Agitated Atmosphere: Blackrune - Palustrine Hegemon

Agitated Atmosphere, Album Reviews
09/26/2014
Justin Spicer

As major labels continue to exist behind the times, artists and labels with little capital and lesser reputations are producing some of the most innovative, interesting, and inspiring music. Whether it’s creating a new niche in digital technology or looking to once obsolete formats, Agitated Atmosphere hopes to pull back the curtain on a wealth of sights and sound from luminaries such asBlackrune.

Blackrune drape themselves in Southern Gothic ritual. From the ebon art work to the tactile script – even a name that burns sinisterly with its implications – but it’s all a façade into a rather spiritual and otherworldly plane.Palustrine Hegemon is the culmination of two years’ worth of home recordings and unfinished ideas that coalesce into a complete vision of retro-futurism that goes beyond nostalgic voyeurism to reimagine a genre’s brand. Borrowing elements of space rock or post-rock (whichever you prefer), Blackrune place themselves in the mid-90s time warp that produced Hum, Jessamine, and Magnog among others. Though each of those bands had an identity and sound all their own (soon to be eclipsed by grander statements by Godspeed You Black Emperor), Palustrine Hegemon plants its own flag into the geopolitical swamp of [mis]identification and [mis]direction.

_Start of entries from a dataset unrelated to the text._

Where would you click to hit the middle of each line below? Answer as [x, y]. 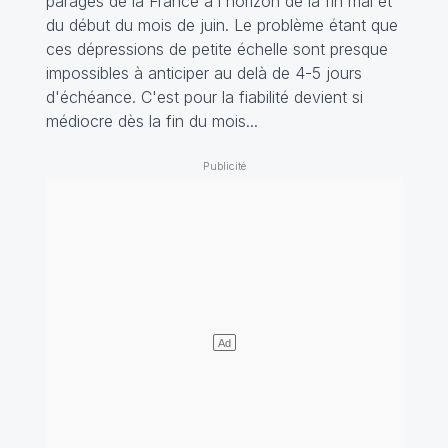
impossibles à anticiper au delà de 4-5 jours [203, 73]
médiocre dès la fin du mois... [151, 121]
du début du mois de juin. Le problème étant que [221, 25]
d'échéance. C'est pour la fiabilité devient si [204, 97]
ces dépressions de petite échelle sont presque [216, 49]
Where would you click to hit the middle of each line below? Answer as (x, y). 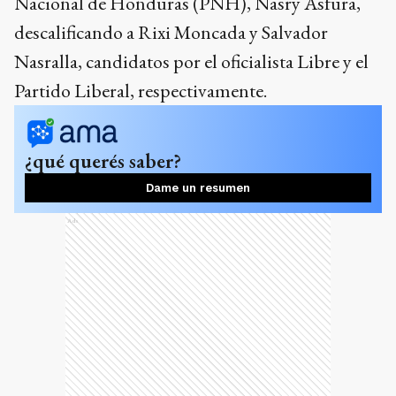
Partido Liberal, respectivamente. (141, 91)
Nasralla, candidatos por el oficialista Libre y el (191, 61)
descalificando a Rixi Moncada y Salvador (171, 32)
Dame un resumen (198, 188)
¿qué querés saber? (103, 161)
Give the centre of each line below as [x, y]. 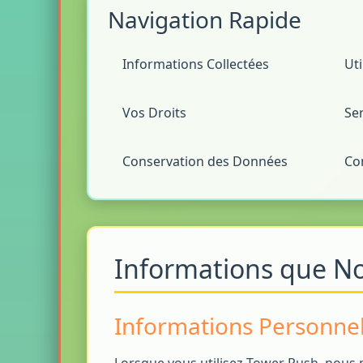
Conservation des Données [205, 161]
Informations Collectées [196, 64]
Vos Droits [154, 113]
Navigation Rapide [205, 19]
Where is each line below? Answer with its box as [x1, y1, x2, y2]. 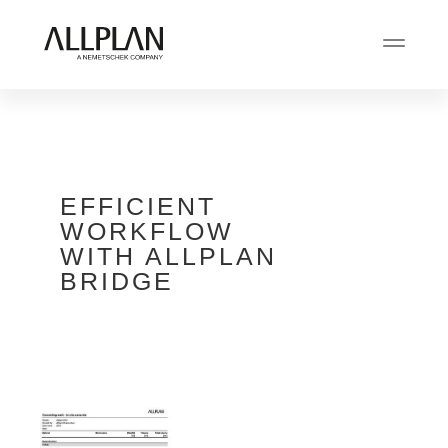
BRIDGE [60, 267, 174, 296]
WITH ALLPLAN [60, 242, 277, 271]
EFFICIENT [60, 192, 216, 221]
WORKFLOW [60, 217, 234, 246]
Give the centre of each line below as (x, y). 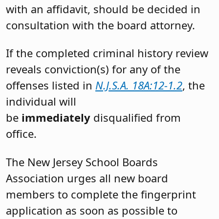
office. (21, 134)
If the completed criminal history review (107, 53)
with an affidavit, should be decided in (103, 9)
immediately (57, 118)
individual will (41, 101)
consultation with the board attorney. (100, 25)
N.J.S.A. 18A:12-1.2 (139, 85)
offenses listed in (51, 85)
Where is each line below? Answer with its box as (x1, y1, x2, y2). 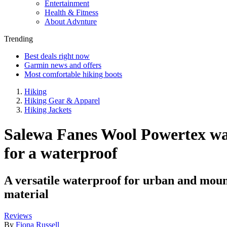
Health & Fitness (45, 8, 98, 17)
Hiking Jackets (24, 105, 71, 114)
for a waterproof (4, 144, 118, 163)
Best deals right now (24, 52, 90, 60)
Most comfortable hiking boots (24, 70, 122, 79)
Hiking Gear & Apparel (24, 96, 100, 105)
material (4, 187, 49, 201)
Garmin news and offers (24, 61, 101, 69)
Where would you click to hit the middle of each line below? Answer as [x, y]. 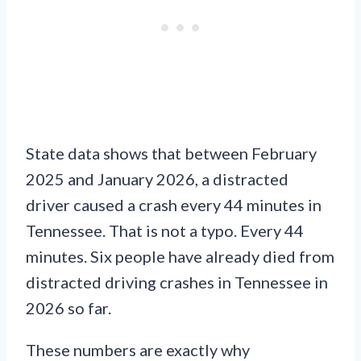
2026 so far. [68, 307]
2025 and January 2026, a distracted [157, 178]
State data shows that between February [171, 153]
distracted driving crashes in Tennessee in [177, 282]
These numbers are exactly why [138, 349]
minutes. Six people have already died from [180, 256]
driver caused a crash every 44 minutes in [174, 204]
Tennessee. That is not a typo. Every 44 [165, 230]
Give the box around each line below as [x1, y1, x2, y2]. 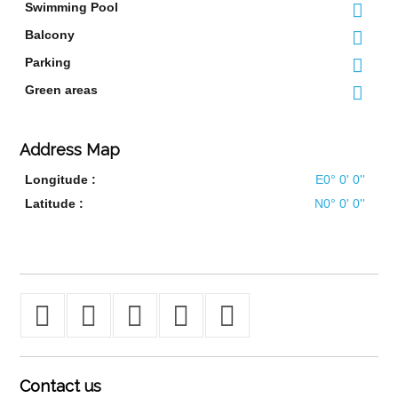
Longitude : [25, 172, 97, 187]
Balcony [25, 28, 76, 42]
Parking [25, 55, 72, 69]
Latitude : [25, 196, 84, 211]
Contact [19, 377, 80, 395]
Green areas [25, 83, 99, 97]
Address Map [19, 140, 120, 159]
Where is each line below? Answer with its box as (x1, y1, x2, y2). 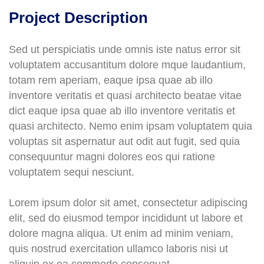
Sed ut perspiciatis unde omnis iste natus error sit (9, 44, 240, 55)
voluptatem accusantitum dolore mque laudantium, (9, 59, 246, 71)
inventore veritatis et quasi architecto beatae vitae (9, 90, 242, 101)
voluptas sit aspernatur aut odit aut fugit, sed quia (9, 136, 240, 147)
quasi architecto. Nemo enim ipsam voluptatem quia (9, 120, 252, 132)
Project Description (9, 9, 148, 27)
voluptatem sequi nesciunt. (9, 166, 134, 178)
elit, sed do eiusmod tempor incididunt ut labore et (9, 212, 243, 224)
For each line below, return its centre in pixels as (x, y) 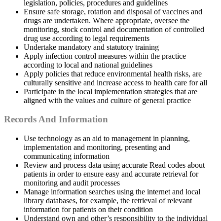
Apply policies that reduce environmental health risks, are (113, 74)
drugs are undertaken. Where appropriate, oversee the (107, 20)
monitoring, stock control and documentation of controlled (114, 29)
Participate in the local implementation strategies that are (110, 91)
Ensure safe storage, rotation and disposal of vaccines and (113, 11)
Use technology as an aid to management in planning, (107, 139)
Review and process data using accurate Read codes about (114, 165)
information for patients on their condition (88, 210)
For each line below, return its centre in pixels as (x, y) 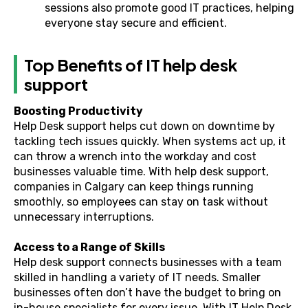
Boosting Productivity (78, 111)
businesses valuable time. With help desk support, (141, 172)
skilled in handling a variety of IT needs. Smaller (137, 277)
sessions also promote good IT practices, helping (169, 8)
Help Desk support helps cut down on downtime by (144, 126)
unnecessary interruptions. (84, 217)
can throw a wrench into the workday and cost (135, 156)
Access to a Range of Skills (89, 247)
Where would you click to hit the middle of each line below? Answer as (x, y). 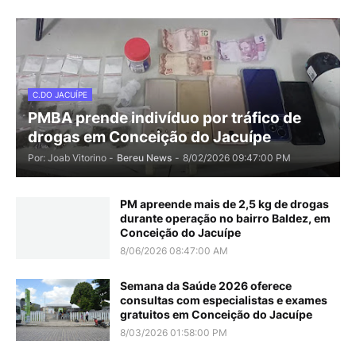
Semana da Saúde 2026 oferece (206, 286)
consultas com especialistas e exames (224, 300)
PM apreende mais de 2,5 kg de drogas (224, 204)
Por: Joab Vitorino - (71, 158)
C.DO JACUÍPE (60, 95)
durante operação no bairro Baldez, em (225, 219)
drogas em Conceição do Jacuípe (149, 137)
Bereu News (144, 158)
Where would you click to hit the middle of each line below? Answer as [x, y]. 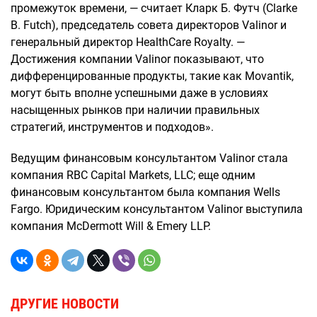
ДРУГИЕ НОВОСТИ [65, 304]
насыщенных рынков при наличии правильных [135, 110]
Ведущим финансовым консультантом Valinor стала [149, 158]
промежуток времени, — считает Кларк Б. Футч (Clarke [154, 8]
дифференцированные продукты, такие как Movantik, [152, 76]
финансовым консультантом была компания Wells [145, 192]
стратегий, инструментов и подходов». [112, 127]
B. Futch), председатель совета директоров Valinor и [149, 25]
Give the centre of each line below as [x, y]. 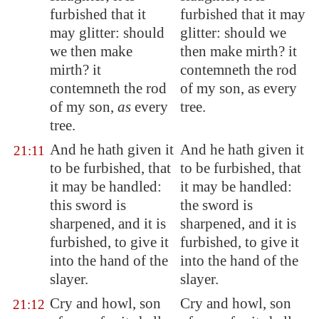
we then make [91, 51]
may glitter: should [107, 33]
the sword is [216, 205]
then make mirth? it [239, 51]
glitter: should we [233, 33]
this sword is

Though futuristic like their ancestors, this travels further and faster than those older crafts, powered on the ambrosia of the ancients. But to get where they want to go, they must first travel to the past. “Daylight Ritual” has a psychedelic pop energy surrounding it, and though seemingly out of place under a contemplative moon, the solar array is a much needed light to find their way back from the past. “The Freakout between Athens and Delphi” lends as much from Lee Ranaldo’s “Maelstrom from Drift” as it does the Sacred Wars of yore. “Pompeii” picks up the last of the Pink Floyd magick left.

Now fully fueled, Palustrine Hegemon can truly blast off into the infinite. Where it takes them, we wait eons to learn.